PROBLEM DETAILS:
Up to and including the line that contains "to maintain the", reproduce every line exactly, beginning with the first line below.

Records excerpted from a collection
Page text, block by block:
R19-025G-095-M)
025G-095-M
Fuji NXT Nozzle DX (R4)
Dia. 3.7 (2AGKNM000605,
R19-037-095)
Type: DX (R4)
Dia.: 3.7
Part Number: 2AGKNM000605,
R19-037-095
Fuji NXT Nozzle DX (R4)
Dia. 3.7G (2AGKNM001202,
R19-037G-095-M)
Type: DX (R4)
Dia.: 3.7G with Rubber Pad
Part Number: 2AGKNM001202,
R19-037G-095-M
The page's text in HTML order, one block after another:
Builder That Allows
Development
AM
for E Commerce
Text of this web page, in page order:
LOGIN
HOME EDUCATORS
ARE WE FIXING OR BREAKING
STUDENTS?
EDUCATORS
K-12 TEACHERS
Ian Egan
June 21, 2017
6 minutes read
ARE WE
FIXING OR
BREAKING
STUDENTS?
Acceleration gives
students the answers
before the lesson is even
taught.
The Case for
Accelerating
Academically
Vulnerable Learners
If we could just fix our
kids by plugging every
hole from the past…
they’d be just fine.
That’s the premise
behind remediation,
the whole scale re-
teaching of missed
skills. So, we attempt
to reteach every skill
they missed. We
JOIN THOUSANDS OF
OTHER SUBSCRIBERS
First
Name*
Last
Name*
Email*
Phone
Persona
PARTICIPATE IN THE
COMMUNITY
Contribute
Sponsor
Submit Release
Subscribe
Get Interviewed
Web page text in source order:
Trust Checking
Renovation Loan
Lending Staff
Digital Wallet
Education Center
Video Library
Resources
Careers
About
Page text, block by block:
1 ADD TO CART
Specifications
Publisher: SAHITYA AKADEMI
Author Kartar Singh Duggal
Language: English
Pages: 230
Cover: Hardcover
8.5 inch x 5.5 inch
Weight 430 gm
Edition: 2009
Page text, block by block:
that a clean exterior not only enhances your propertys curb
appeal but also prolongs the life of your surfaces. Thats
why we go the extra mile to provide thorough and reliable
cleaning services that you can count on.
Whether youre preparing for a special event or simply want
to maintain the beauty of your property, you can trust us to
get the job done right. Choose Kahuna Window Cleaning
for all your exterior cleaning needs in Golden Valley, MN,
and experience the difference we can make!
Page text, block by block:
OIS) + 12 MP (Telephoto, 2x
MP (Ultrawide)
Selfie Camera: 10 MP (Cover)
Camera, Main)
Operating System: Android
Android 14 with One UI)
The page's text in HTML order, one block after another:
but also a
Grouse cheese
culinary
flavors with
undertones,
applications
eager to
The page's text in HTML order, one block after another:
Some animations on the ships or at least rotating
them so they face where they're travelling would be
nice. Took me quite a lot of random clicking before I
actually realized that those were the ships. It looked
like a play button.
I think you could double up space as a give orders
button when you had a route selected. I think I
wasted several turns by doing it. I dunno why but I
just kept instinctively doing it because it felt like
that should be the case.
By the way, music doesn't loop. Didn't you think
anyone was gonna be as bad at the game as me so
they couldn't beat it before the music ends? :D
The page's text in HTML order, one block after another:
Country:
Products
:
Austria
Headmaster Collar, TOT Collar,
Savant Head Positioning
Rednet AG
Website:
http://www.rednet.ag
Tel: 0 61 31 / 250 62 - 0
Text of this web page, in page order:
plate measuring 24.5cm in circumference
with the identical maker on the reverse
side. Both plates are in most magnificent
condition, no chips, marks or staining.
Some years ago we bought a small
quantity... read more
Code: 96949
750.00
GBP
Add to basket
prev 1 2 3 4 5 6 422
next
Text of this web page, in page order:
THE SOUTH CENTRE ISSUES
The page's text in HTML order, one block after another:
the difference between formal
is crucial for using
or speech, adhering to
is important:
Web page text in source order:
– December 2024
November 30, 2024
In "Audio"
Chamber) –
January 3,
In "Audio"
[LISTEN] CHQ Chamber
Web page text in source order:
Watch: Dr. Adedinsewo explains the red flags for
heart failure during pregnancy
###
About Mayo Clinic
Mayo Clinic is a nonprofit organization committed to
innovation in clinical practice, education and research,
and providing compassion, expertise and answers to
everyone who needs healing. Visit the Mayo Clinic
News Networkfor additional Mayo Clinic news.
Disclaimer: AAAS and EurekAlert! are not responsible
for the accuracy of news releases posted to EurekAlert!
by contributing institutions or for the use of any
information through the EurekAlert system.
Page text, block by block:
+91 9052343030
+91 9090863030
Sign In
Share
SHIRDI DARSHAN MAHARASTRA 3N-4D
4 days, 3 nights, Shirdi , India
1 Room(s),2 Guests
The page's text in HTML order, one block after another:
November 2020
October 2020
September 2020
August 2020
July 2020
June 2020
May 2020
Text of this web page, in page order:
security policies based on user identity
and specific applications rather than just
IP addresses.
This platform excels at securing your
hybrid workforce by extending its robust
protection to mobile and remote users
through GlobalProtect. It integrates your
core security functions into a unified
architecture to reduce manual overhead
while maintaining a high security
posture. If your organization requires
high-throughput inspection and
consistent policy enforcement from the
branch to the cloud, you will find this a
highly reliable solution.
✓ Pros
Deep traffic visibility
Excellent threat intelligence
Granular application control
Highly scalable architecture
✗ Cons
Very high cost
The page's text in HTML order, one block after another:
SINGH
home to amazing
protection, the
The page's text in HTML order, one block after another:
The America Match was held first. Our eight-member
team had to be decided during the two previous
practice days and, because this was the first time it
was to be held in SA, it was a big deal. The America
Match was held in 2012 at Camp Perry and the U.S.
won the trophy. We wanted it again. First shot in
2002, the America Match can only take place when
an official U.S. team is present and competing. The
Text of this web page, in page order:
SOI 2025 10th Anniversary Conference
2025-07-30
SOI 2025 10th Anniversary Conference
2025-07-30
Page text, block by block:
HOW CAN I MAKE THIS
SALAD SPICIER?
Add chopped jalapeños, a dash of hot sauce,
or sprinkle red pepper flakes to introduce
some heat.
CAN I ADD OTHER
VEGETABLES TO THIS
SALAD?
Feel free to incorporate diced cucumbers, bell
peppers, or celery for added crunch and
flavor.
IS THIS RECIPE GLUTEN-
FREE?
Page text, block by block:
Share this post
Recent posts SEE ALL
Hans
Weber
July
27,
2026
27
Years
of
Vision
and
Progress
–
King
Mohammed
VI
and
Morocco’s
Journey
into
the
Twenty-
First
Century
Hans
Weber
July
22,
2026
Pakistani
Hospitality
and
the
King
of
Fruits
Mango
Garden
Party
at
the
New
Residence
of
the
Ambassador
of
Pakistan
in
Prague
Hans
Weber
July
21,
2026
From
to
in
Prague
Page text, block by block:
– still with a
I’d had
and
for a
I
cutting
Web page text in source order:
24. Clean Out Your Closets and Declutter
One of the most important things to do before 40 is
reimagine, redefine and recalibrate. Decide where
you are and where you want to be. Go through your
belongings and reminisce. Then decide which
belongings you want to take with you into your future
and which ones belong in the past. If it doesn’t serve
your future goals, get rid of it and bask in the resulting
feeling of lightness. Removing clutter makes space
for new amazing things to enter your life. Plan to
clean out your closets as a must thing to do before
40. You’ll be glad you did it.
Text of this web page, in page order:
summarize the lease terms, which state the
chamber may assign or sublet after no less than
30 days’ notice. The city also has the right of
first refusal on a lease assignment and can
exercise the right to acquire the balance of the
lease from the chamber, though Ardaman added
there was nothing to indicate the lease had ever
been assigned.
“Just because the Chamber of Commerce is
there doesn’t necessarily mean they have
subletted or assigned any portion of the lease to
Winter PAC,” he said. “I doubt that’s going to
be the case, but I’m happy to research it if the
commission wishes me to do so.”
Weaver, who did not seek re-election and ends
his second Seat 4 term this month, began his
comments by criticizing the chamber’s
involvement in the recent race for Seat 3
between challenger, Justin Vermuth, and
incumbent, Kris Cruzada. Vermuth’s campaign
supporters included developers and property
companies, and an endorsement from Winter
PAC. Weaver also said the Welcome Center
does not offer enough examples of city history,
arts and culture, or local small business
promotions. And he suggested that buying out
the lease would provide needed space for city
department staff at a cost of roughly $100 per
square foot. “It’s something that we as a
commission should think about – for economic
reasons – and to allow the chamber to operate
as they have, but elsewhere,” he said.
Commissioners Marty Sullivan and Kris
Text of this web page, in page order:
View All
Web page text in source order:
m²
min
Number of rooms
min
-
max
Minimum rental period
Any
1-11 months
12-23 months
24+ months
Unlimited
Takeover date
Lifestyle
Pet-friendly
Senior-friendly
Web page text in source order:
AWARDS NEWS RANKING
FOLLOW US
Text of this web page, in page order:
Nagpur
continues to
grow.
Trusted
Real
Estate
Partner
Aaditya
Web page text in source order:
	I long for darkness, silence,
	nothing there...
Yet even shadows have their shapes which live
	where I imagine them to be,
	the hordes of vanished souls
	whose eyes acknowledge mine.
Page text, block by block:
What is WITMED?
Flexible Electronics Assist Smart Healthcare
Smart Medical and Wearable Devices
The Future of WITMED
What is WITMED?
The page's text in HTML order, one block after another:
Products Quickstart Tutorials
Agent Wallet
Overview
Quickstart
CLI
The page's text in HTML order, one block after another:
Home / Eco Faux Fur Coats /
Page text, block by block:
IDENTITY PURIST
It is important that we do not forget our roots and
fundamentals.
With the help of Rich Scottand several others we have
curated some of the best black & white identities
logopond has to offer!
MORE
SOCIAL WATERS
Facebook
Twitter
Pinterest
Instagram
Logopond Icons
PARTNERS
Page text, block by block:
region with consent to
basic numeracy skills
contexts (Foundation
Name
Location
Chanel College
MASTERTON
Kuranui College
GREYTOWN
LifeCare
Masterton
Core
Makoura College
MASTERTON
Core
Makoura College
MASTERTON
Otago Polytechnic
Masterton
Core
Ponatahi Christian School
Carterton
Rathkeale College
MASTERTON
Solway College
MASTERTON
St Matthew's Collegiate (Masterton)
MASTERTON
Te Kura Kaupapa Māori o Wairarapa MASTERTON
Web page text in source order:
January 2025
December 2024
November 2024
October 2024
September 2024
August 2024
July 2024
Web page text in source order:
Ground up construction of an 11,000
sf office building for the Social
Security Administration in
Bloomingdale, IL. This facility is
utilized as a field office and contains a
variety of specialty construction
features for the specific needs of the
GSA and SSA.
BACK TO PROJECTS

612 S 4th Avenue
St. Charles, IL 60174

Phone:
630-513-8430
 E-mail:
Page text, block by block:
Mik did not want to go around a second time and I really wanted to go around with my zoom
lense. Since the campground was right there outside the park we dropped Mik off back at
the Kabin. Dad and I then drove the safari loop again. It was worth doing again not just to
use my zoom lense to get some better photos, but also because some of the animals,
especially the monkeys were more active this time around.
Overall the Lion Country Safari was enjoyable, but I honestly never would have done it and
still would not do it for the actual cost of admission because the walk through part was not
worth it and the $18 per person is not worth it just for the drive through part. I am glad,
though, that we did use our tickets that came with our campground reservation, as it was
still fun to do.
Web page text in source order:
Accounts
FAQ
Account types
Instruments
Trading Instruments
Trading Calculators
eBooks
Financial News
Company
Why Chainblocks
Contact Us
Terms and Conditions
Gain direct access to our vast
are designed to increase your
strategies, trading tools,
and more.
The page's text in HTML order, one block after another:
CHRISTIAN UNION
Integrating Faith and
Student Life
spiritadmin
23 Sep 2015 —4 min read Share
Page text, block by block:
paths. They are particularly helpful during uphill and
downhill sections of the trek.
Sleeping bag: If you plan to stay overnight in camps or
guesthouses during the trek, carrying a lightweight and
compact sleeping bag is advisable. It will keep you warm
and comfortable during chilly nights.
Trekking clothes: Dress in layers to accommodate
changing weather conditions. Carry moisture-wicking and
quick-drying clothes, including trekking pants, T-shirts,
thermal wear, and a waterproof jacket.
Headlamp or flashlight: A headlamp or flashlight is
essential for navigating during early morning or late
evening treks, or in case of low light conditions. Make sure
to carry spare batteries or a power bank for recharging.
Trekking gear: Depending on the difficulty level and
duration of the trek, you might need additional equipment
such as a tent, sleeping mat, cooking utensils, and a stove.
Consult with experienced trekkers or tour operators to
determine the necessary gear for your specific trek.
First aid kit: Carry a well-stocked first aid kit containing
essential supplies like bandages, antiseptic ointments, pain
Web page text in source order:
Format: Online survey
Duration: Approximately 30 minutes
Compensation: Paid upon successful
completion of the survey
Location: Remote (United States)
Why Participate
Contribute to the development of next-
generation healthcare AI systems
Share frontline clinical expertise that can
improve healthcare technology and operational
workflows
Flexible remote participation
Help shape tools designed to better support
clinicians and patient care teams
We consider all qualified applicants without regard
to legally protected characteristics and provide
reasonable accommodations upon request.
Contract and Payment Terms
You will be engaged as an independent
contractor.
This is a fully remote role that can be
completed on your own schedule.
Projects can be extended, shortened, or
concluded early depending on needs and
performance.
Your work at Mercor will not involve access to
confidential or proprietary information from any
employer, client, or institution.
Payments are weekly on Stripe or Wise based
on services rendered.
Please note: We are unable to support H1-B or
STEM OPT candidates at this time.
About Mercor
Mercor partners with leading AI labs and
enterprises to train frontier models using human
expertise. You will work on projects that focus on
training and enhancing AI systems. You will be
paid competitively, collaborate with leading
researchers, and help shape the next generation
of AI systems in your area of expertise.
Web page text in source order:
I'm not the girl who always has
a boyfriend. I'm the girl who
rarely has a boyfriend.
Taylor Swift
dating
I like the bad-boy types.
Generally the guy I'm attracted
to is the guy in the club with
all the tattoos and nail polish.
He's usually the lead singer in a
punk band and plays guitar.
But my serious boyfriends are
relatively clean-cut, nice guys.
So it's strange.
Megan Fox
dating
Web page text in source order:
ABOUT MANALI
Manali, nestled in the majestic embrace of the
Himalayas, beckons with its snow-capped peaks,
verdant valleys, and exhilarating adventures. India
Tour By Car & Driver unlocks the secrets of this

RESPONSE BOX:
Page text, block by block:
R19-025G-095-M)
025G-095-M
Fuji NXT Nozzle DX (R4)
Dia. 3.7 (2AGKNM000605,
R19-037-095)
Type: DX (R4)
Dia.: 3.7
Part Number: 2AGKNM000605,
R19-037-095
Fuji NXT Nozzle DX (R4)
Dia. 3.7G (2AGKNM001202,
R19-037G-095-M)
Type: DX (R4)
Dia.: 3.7G with Rubber Pad
Part Number: 2AGKNM001202,
R19-037G-095-M
The page's text in HTML order, one block after another:
Builder That Allows
Development
AM
for E Commerce
Text of this web page, in page order:
LOGIN
HOME EDUCATORS
ARE WE FIXING OR BREAKING
STUDENTS?
EDUCATORS
K-12 TEACHERS
Ian Egan
June 21, 2017
6 minutes read
ARE WE
FIXING OR
BREAKING
STUDENTS?
Acceleration gives
students the answers
before the lesson is even
taught.
The Case for
Accelerating
Academically
Vulnerable Learners
If we could just fix our
kids by plugging every
hole from the past…
they’d be just fine.
That’s the premise
behind remediation,
the whole scale re-
teaching of missed
skills. So, we attempt
to reteach every skill
they missed. We
JOIN THOUSANDS OF
OTHER SUBSCRIBERS
First
Name*
Last
Name*
Email*
Phone
Persona
PARTICIPATE IN THE
COMMUNITY
Contribute
Sponsor
Submit Release
Subscribe
Get Interviewed
Web page text in source order:
Trust Checking
Renovation Loan
Lending Staff
Digital Wallet
Education Center
Video Library
Resources
Careers
About
Page text, block by block:
1 ADD TO CART
Specifications
Publisher: SAHITYA AKADEMI
Author Kartar Singh Duggal
Language: English
Pages: 230
Cover: Hardcover
8.5 inch x 5.5 inch
Weight 430 gm
Edition: 2009
Page text, block by block:
that a clean exterior not only enhances your propertys curb
appeal but also prolongs the life of your surfaces. Thats
why we go the extra mile to provide thorough and reliable
cleaning services that you can count on.
Whether youre preparing for a special event or simply want
to maintain the beauty of your property, you can trust us to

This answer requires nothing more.